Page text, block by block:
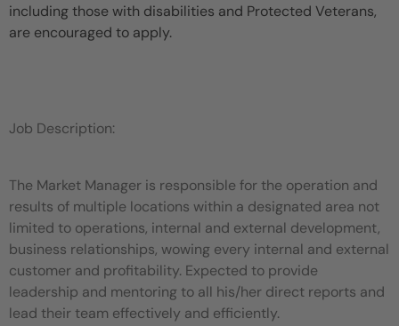
including those with disabilities and Protected Veterans,
are encouraged to apply.
Job Description:
The Market Manager is responsible for the operation and
results of multiple locations within a designated area not
limited to operations, internal and external development,
business relationships, wowing every internal and external
customer and profitability. Expected to provide
leadership and mentoring to all his/her direct reports and
lead their team effectively and efficiently.
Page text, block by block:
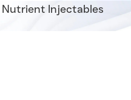
Nutrient Injectables
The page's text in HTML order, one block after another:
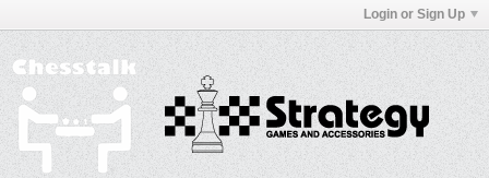
Login or Sign Up
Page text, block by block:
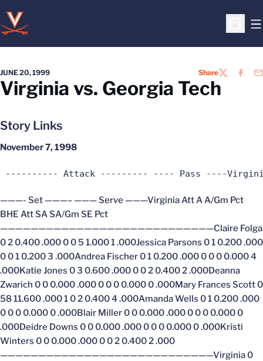
Open
JUNE 20, 1999 ShareTWITTER
Virginia vs. Georgia Tech
Story Links
November 7, 1998
---------- Attack --------- ---- Pass ----Virginia
———- Set ———– ——— Serve ———Virginia Att A A/Gm Pct
BHE Att SA SA/Gm SE Pct
————————————————————————————Claire Folga
0 2 0.400 .000 0 0 5 1.000 1 .000Jessica Parsons 0 1 0.200 .000
0 0 1 0.200 3 .000Andrea Fischer 0 1 0.200 .000 0 0 0 0.000 4
.000Katie Jones 0 3 0.600 .000 0 0 2 0.400 2 .000Deanna
Zwarich 0 0 0.000 .000 0 0 0 0.000 0 .000Mary Frances Scott 0
58 11.600 .000 1 0 2 0.400 4 .000Amanda Wells 0 1 0.200 .000
0 0 0 0.000 0 .000Blair Miller 0 0 0.000 .000 0 0 0 0.000 0
.000Deidre Downs 0 0 0.000 .000 0 0 0 0.000 0 .000Kristi
Winters 0 0 0.000 .000 0 0 2 0.400 2 .000
————————————————————————————Virginia 0
######
■ Task: What lines hold the string "Virginia"? Pick them out of the data.

■ Answer to the problem:
Virginia vs. Georgia Tech
---------- Attack --------- ---- Pass ----Virginia
———- Set ———– ——— Serve ———Virginia Att A A/Gm Pct
————————————————————————————Virginia 0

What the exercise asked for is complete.